- Developer: Rusty Lake
- Publisher: Rusty Lake
- Platforms: Microsoft Windows, iOS, Android
- Release: August 13, 2026
- Genre: Puzzle video game
- Mode: Single-player

= Servant of the Lake =

2026 puzzle video game

Servant of the Lake is a point-and-click adventure puzzle video game developed and published by Dutch studio Rusty Lake. It was announced on May 1, 2025, as part of celebrating 10 years of Rusty Lake franchise, together with The Mr. Rabbit Magic Show. Announcement trailer was published on August 21, 2025, and a playable demo version of the game was published on Steam on October 13, 2025. The game was released on August 13, 2026, for Windows, iOS and Android, and serves as a prequel to Rusty Lake: Roots.

== Gameplay and plot ==
The game is set in the house of Vanderboom family, decades before the events of Rusty Lake: Roots, in 1839, where two brothers, Aldous and William, are attempting to brew the elixir of life. The player controls the housekeeper of the Vanderboom estate, performing their duties, ranging from simple tasks such as straightening the portraits, doing the laundry or cooking breakfast, to assisting in complex experiments and cleaning up the aftermath, searching for alchemical secrets.

== Reception ==
Similar to other Rusty Lake games, Servant of the Lake has been highlighted as having "mysterious and creepy atmosphere" with elements of dark humour.
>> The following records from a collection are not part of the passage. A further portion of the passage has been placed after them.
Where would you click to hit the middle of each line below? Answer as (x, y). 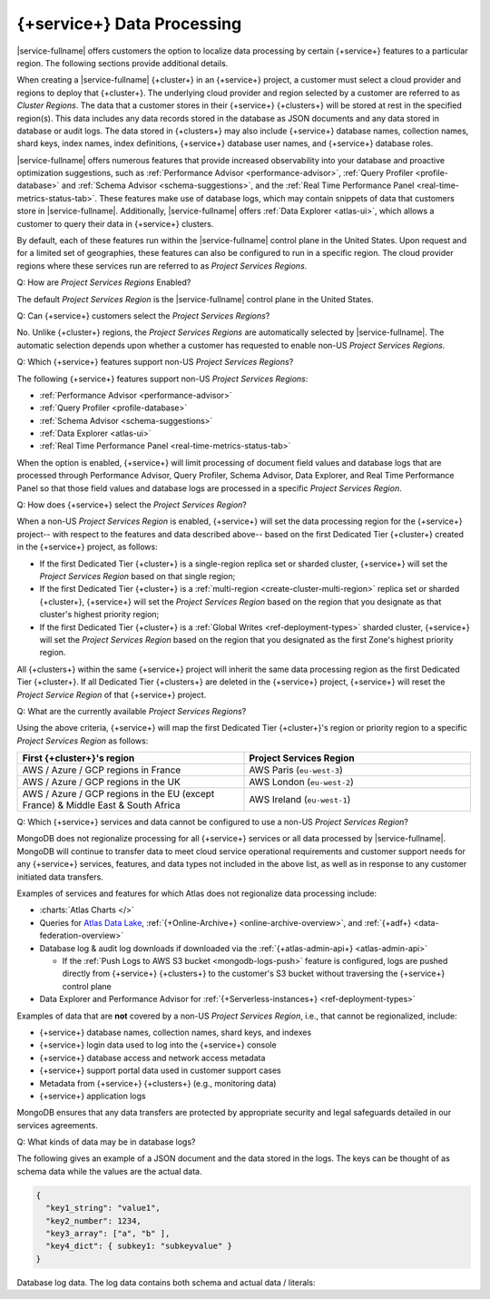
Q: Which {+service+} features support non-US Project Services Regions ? (155, 362)
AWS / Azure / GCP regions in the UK (101, 782)
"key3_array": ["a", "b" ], (108, 1233)
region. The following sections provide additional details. (122, 63)
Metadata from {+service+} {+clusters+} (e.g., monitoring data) (158, 1083)
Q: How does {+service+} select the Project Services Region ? (132, 505)
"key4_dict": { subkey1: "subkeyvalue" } (139, 1246)
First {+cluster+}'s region (78, 758)
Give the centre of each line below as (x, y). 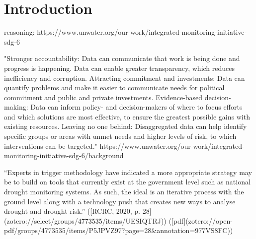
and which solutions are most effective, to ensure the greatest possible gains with (127, 116)
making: (16, 107)
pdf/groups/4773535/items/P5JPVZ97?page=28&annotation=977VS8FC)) (119, 230)
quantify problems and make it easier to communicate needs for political (114, 88)
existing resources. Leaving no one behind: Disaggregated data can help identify (126, 126)
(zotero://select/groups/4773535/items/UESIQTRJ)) (85, 220)
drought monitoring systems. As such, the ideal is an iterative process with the (124, 192)
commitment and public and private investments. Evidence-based (103, 97)
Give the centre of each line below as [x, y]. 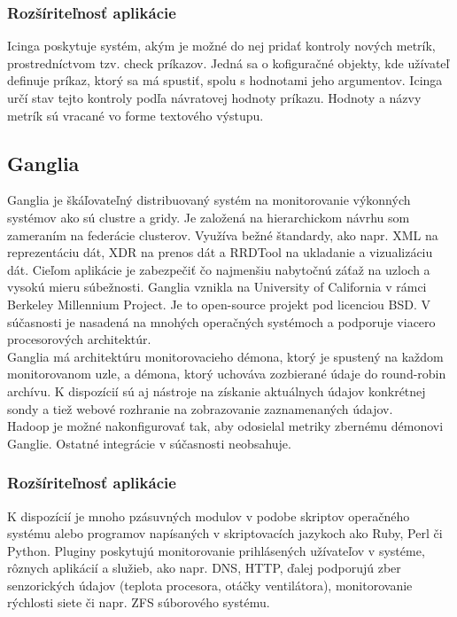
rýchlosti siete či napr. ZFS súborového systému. [139, 602]
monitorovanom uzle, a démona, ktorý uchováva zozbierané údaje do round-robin [227, 374]
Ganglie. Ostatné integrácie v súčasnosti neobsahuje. [149, 443]
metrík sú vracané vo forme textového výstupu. [136, 115]
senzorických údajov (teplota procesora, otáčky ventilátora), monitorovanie [210, 585]
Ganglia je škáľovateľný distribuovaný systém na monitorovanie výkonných [209, 200]
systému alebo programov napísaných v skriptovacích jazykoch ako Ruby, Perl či [225, 533]
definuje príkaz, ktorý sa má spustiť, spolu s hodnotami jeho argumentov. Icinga [225, 80]
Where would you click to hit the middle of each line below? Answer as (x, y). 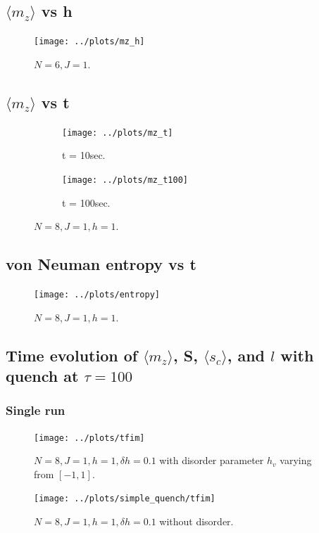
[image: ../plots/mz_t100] (125, 180)
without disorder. (196, 521)
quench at (42, 375)
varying (296, 460)
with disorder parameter (212, 460)
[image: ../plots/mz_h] (89, 42)
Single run (36, 410)
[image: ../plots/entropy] (97, 294)
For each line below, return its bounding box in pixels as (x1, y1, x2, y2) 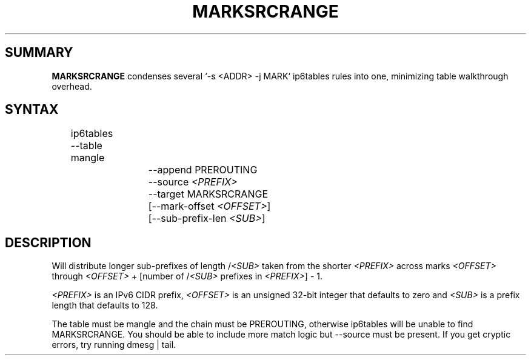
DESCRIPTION (5, 235, 92, 250)
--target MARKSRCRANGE (148, 188, 268, 201)
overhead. (52, 81, 92, 92)
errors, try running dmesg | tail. (52, 339, 176, 350)
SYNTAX (5, 102, 59, 118)
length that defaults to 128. (52, 300, 158, 311)
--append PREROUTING (148, 164, 258, 176)
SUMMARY (5, 45, 73, 61)
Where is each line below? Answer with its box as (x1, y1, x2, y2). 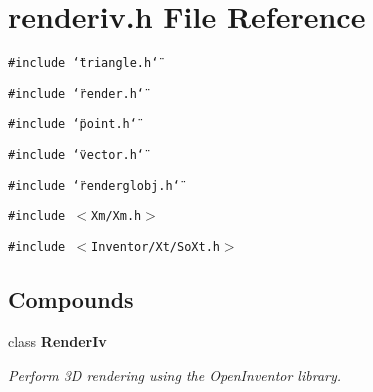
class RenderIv (8, 330, 107, 351)
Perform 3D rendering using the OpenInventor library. (8, 364, 342, 385)
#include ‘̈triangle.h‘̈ (8, 56, 159, 71)
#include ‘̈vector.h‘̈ (8, 148, 145, 163)
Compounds (8, 284, 134, 315)
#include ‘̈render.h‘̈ (8, 86, 145, 101)
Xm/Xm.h (91, 209, 142, 224)
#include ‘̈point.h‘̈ (8, 117, 137, 132)
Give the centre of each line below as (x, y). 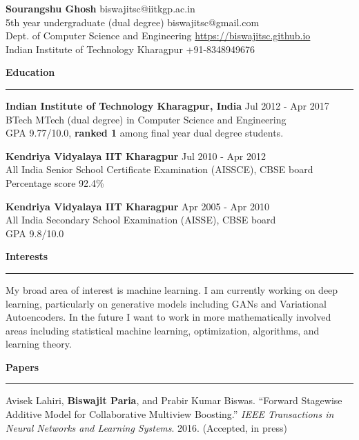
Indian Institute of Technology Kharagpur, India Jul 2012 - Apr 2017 (167, 105)
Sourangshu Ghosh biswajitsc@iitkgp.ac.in (100, 8)
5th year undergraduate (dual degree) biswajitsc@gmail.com (133, 22)
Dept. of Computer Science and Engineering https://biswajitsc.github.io (158, 36)
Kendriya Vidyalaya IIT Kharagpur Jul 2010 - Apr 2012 (136, 156)
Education (30, 72)
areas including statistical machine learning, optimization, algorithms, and (163, 330)
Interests (27, 256)
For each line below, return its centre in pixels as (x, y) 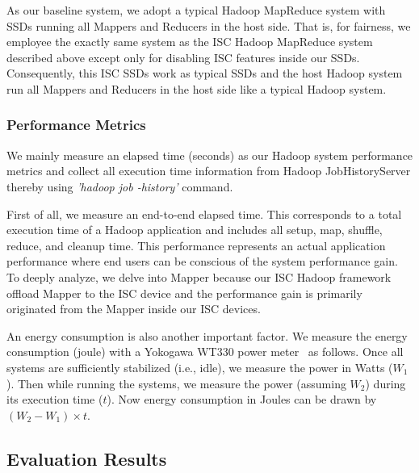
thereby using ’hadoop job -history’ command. (120, 186)
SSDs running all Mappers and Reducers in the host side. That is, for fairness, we (209, 25)
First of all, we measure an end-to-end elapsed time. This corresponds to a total (204, 213)
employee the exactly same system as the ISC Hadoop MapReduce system (190, 42)
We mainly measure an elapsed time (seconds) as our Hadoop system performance (210, 155)
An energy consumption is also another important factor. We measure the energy (207, 335)
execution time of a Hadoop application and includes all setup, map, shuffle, (195, 230)
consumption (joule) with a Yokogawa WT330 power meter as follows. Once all (205, 352)
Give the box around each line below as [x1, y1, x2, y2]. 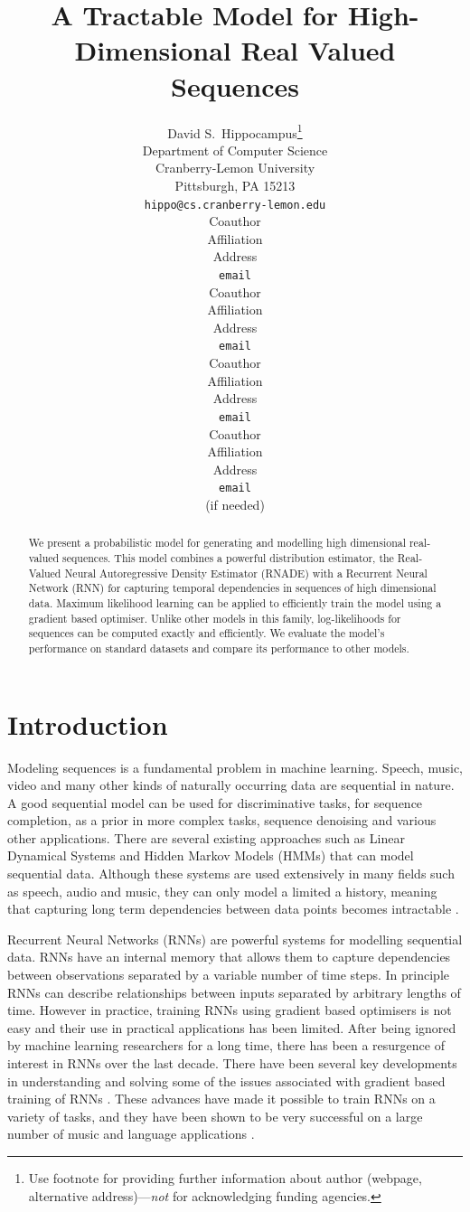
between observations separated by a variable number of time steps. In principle [7, 965, 450, 984]
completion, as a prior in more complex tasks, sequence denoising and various [7, 811, 437, 830]
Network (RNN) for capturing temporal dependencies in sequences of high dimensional [28, 580, 437, 596]
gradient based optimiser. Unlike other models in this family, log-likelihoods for [28, 610, 401, 625]
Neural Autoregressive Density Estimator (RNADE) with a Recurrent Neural [64, 565, 428, 580]
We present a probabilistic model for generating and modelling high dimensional [28, 535, 407, 550]
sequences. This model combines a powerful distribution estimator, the [62, 550, 394, 565]
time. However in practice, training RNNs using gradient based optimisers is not [7, 1001, 452, 1019]

Reviewers noted surrealism, complexity and brilliance of puzzles, the game having an "intuitive logic of a dream", giving highly positive reviews, with some calling it "one of the best point-and-click games of recent years." PC Gamer described Servant of the Lake as a "grim, sinister tale of family, destiny, and cooking" that follows traditions of previous games of the series, offering a freedom in secrets and hidden content.